Human Heat Shock 60kD Protein 1, Chaperonin (HSPD1) ELISA Kit

Principle of the Assay

The microtiter plate provided in this kit has been pre-coated with an antibody specific to HSPD1. Standards or samples are then added to the appropriate microtiter plate wells with a biotin-conjugated antibody preparation specific to HSPD1. Next, Avidin conjugated to Horseradish Peroxidase (HRP) is added to each microplate well and incubated. After the TMB substrate solution is added, only those wells that contain HSPD1, biotin-conjugated antibody, and enzyme-conjugated Avidin will exhibit a change in color. The enzyme-substrate reaction is terminated by the addition of sulphuric acid solution, and the color change is measured spectrophotometrically at a wavelength of 450nm ± 10nm. The concentration of HSPD1 in the samples is then determined by comparing the O.D. of the samples to the standard curve.

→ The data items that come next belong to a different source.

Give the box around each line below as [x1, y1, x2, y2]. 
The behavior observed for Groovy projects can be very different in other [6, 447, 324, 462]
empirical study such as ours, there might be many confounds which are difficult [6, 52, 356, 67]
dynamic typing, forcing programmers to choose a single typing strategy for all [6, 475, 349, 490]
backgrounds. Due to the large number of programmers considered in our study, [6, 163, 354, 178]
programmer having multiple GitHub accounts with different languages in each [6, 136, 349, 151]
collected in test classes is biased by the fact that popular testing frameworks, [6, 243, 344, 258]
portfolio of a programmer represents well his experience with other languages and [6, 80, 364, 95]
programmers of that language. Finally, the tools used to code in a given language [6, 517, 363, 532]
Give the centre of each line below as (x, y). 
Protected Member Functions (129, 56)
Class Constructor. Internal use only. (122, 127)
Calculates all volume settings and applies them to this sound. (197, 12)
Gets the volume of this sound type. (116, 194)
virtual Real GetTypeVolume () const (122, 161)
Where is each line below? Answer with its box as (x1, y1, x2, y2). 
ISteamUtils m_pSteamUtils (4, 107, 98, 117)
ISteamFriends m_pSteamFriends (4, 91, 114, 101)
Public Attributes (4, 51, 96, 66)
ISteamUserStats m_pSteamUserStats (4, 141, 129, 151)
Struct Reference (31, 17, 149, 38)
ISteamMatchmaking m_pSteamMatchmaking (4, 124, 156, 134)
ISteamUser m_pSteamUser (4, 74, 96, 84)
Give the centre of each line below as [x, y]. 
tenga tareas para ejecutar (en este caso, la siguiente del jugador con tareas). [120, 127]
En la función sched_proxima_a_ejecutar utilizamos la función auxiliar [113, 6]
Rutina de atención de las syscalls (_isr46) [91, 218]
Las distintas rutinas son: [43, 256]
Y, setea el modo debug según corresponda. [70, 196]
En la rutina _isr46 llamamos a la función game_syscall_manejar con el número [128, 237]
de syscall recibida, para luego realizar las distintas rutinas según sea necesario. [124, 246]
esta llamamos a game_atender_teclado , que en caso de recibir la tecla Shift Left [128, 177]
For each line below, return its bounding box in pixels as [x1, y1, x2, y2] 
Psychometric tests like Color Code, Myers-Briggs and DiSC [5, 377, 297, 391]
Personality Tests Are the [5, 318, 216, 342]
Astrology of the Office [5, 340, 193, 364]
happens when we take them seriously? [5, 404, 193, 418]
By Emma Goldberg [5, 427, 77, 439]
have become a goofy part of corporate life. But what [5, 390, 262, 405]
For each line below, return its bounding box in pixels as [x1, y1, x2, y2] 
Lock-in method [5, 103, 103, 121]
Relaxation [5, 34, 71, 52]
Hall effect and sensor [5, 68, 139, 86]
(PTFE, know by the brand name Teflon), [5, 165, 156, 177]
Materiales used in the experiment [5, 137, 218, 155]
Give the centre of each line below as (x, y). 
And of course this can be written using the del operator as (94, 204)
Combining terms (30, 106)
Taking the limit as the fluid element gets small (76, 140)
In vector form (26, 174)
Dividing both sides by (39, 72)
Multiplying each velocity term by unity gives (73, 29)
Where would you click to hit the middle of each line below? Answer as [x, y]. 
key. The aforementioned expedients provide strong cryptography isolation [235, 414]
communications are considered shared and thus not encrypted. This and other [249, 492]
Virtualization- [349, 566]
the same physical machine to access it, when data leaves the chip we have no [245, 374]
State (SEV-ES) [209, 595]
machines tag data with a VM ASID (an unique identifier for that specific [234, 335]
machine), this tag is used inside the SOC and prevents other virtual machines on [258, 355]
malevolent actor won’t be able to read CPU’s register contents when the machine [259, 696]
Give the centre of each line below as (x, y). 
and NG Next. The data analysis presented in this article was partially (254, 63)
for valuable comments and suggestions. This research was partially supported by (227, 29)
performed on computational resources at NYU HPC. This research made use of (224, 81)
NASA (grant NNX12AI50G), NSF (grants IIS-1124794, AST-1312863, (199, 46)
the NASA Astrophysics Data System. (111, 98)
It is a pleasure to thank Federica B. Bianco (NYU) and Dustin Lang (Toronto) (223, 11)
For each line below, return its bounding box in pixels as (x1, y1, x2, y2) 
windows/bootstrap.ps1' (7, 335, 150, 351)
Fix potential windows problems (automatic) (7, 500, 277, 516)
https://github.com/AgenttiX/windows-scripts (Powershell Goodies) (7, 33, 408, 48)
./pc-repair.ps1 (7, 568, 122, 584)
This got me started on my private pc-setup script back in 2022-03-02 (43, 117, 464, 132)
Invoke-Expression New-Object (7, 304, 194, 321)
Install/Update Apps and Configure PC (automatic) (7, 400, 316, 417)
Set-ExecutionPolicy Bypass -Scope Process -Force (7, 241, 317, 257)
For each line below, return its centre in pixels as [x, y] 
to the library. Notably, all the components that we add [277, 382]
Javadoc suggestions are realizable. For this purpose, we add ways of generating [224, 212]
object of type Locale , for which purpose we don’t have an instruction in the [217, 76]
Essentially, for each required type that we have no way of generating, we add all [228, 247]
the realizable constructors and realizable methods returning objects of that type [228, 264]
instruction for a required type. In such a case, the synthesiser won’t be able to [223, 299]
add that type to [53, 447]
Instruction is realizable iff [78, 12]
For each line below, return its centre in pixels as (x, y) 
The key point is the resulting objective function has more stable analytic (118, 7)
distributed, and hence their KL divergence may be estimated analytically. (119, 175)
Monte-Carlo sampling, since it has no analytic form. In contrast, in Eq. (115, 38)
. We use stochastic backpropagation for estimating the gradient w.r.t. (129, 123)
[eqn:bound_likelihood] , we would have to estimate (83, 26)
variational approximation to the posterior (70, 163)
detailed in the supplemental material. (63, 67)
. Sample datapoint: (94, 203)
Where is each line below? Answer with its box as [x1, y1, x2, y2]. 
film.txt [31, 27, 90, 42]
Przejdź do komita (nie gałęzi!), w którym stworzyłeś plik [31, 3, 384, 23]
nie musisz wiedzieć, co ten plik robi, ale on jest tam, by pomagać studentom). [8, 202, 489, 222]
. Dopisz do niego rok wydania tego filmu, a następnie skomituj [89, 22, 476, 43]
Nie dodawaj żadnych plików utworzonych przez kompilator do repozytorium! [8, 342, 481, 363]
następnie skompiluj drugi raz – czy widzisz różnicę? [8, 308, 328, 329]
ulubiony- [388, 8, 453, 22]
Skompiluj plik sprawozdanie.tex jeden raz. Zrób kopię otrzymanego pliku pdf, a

For Use with serum, plasma, and cell culture supernatants. For Research Use Only. Not for use in diagnostic procedures.

Target Information

Chaperonin implicated in mitochondrial protein import and macromolecular assembly. Together with Hsp10, facilitates the correct folding of imported proteins. May also prevent misfolding and promote the refolding and proper assembly of unfolded polypeptides generated under stress conditions in the mitochondrial matrix (PubMed:1346131, PubMed:11422376). The functional units of these chaperonins consist of heptameric rings of the large subunit Hsp60, which function as a back-to-back double ring. In a cyclic reaction, Hsp60 ring complexes bind one unfolded substrate protein per ring, followed by the binding of ATP and association with 2 heptameric rings of the co-chaperonin Hsp10. This leads to sequestration of the substrate protein in the inner cavity of Hsp60 where, for a certain period of time, it can fold undisturbed by other cell components. Synchronous hydrolysis of ATP in all Hsp60 subunits results in the dissociation of the chaperonin rings and the release of ADP and the folded substrate protein (Probable).

GENE ID	3329
SWISS PROT	P10809
SYNONYMS	HSP60; GROEL; CPN60; HuCHA60; Heat Shock Protein 60; Spastic Paraplegia 13,Autosomal Dominant; 60 kDa chaperonin; Mitochondrial matrix protein P1; P60 lymphocyte protein

Materials Supplied

Kit Components	96 Wells Quantity/Size
Pre-coated, ready-to-use 96-well strip plate	1 plate
Plate sealer for 96 wells	2
Standard	2 tubes
Diluent buffer	1 bottle
Detection Reagent A	1 bottle
Detection Reagent B	1 bottle
TMB Substrate	1 tube
Stop Solution	1 tube
Wash Buffer (30 ℅ concentrate)	1 tube
Product data sheet	1 copy

Storage

The TMB Substrate, Wash Buffer (30X concentrate), and the Stop Solution should be stored at 4°C upon receipt, while the other items should be stored at -20°C.

Performance Characteristics

REPEATABILITY	Intra-assay Precision (Precision within an assay): 3 samples with low, middle, and high-level HSPD1 were tested 20 times on one plate, respectively. Inter-assay Precision (Precision between assays): 3 samples with low, middle, and high-level HSPD1 were tested on 3 different plates, with 8 replicates in each plate. CV(%) = SD/meanX100 Intra-Assay: CV<10% Inter-Assay: CV<12%
SENSITIVITY	The minimum detectable dose was 0.063ng/mL.
ASSAY RANGE	0.156-10ng/mL
SPECIFICITY	This assay has high sensitivity and excellent specificity for the detection of HSPD1. No significant cross-reactivity or interference between HSPD1 and analogs was observed. Note: Limited by current skills and knowledge, it is impossible to perform all possible cross-reactivity detection tests between HSPD1 and all analogs, therefore, cross reactivity may still exist.